─── DATASET ENTRIES ───

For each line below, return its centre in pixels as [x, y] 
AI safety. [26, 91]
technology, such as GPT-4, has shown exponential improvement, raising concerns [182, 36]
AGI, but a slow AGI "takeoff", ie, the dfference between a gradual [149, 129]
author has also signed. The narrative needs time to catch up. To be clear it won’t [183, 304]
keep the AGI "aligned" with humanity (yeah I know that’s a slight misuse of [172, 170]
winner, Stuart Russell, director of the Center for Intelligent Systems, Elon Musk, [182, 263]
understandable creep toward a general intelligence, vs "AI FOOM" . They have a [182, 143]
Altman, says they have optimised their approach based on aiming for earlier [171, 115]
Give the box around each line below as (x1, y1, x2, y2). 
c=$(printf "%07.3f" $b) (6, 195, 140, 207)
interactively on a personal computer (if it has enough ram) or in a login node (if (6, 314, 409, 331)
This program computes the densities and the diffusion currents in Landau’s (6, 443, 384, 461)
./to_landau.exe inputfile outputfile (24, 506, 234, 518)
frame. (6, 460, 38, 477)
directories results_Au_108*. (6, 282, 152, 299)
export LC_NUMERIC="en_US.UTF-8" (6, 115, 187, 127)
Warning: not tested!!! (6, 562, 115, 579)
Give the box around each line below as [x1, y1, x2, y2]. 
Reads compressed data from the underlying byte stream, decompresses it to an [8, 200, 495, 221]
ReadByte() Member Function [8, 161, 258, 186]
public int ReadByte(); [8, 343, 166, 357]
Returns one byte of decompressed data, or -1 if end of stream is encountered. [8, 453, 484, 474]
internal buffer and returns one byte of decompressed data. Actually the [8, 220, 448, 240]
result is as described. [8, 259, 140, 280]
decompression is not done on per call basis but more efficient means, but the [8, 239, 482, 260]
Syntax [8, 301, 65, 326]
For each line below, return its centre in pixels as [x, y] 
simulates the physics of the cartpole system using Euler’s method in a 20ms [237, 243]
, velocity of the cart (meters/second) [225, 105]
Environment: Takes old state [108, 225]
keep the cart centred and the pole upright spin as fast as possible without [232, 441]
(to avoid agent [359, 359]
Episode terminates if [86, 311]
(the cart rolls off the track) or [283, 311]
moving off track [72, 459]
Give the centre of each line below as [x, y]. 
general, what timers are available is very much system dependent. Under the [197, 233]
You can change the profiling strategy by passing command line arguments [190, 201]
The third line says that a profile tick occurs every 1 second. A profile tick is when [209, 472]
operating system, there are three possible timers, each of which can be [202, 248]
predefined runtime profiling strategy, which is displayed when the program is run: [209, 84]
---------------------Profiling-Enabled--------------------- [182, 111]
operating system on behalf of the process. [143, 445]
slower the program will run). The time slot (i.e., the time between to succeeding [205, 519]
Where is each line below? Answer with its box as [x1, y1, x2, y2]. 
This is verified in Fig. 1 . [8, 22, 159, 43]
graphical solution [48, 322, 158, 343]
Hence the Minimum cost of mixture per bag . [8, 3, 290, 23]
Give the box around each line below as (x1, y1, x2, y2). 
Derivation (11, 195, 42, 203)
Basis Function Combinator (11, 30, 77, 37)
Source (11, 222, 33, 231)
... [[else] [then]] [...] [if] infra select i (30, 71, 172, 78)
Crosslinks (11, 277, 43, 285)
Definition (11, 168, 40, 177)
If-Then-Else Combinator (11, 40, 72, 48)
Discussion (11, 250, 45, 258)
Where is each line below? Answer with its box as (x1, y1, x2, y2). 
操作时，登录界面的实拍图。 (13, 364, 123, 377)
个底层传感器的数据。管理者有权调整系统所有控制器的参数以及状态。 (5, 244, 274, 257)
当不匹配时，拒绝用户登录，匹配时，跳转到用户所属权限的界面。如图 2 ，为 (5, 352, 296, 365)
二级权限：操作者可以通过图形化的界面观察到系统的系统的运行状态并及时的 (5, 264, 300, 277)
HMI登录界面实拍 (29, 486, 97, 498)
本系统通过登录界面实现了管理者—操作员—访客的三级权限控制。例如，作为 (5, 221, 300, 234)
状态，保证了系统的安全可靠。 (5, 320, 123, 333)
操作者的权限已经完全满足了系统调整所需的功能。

───

● EXERCISE AIM:
The records above must be output exactly, in full.

● SOLUTION:
For each line below, return its centre in pixels as [x, y] 
AI safety. [26, 91]
technology, such as GPT-4, has shown exponential improvement, raising concerns [182, 36]
AGI, but a slow AGI "takeoff", ie, the dfference between a gradual [149, 129]
author has also signed. The narrative needs time to catch up. To be clear it won’t [183, 304]
keep the AGI "aligned" with humanity (yeah I know that’s a slight misuse of [172, 170]
winner, Stuart Russell, director of the Center for Intelligent Systems, Elon Musk, [182, 263]
understandable creep toward a general intelligence, vs "AI FOOM" . They have a [182, 143]
Altman, says they have optimised their approach based on aiming for earlier [171, 115]
Give the box around each line below as (x1, y1, x2, y2). 
c=$(printf "%07.3f" $b) (6, 195, 140, 207)
interactively on a personal computer (if it has enough ram) or in a login node (if (6, 314, 409, 331)
This program computes the densities and the diffusion currents in Landau’s (6, 443, 384, 461)
./to_landau.exe inputfile outputfile (24, 506, 234, 518)
frame. (6, 460, 38, 477)
directories results_Au_108*. (6, 282, 152, 299)
export LC_NUMERIC="en_US.UTF-8" (6, 115, 187, 127)
Warning: not tested!!! (6, 562, 115, 579)
Give the box around each line below as [x1, y1, x2, y2]. 
Reads compressed data from the underlying byte stream, decompresses it to an [8, 200, 495, 221]
ReadByte() Member Function [8, 161, 258, 186]
public int ReadByte(); [8, 343, 166, 357]
Returns one byte of decompressed data, or -1 if end of stream is encountered. [8, 453, 484, 474]
internal buffer and returns one byte of decompressed data. Actually the [8, 220, 448, 240]
result is as described. [8, 259, 140, 280]
decompression is not done on per call basis but more efficient means, but the [8, 239, 482, 260]
Syntax [8, 301, 65, 326]
For each line below, return its centre in pixels as [x, y] 
simulates the physics of the cartpole system using Euler’s method in a 20ms [237, 243]
, velocity of the cart (meters/second) [225, 105]
Environment: Takes old state [108, 225]
keep the cart centred and the pole upright spin as fast as possible without [232, 441]
(to avoid agent [359, 359]
Episode terminates if [86, 311]
(the cart rolls off the track) or [283, 311]
moving off track [72, 459]
Give the centre of each line below as [x, y]. 
general, what timers are available is very much system dependent. Under the [197, 233]
You can change the profiling strategy by passing command line arguments [190, 201]
The third line says that a profile tick occurs every 1 second. A profile tick is when [209, 472]
operating system, there are three possible timers, each of which can be [202, 248]
predefined runtime profiling strategy, which is displayed when the program is run: [209, 84]
---------------------Profiling-Enabled--------------------- [182, 111]
operating system on behalf of the process. [143, 445]
slower the program will run). The time slot (i.e., the time between to succeeding [205, 519]
Where is each line below? Answer with its box as [x1, y1, x2, y2]. 
This is verified in Fig. 1 . [8, 22, 159, 43]
graphical solution [48, 322, 158, 343]
Hence the Minimum cost of mixture per bag . [8, 3, 290, 23]
Give the box around each line below as (x1, y1, x2, y2). 
Derivation (11, 195, 42, 203)
Basis Function Combinator (11, 30, 77, 37)
Source (11, 222, 33, 231)
... [[else] [then]] [...] [if] infra select i (30, 71, 172, 78)
Crosslinks (11, 277, 43, 285)
Definition (11, 168, 40, 177)
If-Then-Else Combinator (11, 40, 72, 48)
Discussion (11, 250, 45, 258)
Where is each line below? Answer with its box as (x1, y1, x2, y2). 
操作时，登录界面的实拍图。 (13, 364, 123, 377)
个底层传感器的数据。管理者有权调整系统所有控制器的参数以及状态。 (5, 244, 274, 257)
当不匹配时，拒绝用户登录，匹配时，跳转到用户所属权限的界面。如图 2 ，为 (5, 352, 296, 365)
二级权限：操作者可以通过图形化的界面观察到系统的系统的运行状态并及时的 (5, 264, 300, 277)
HMI登录界面实拍 (29, 486, 97, 498)
本系统通过登录界面实现了管理者—操作员—访客的三级权限控制。例如，作为 (5, 221, 300, 234)
状态，保证了系统的安全可靠。 (5, 320, 123, 333)
操作者的权限已经完全满足了系统调整所需的功能。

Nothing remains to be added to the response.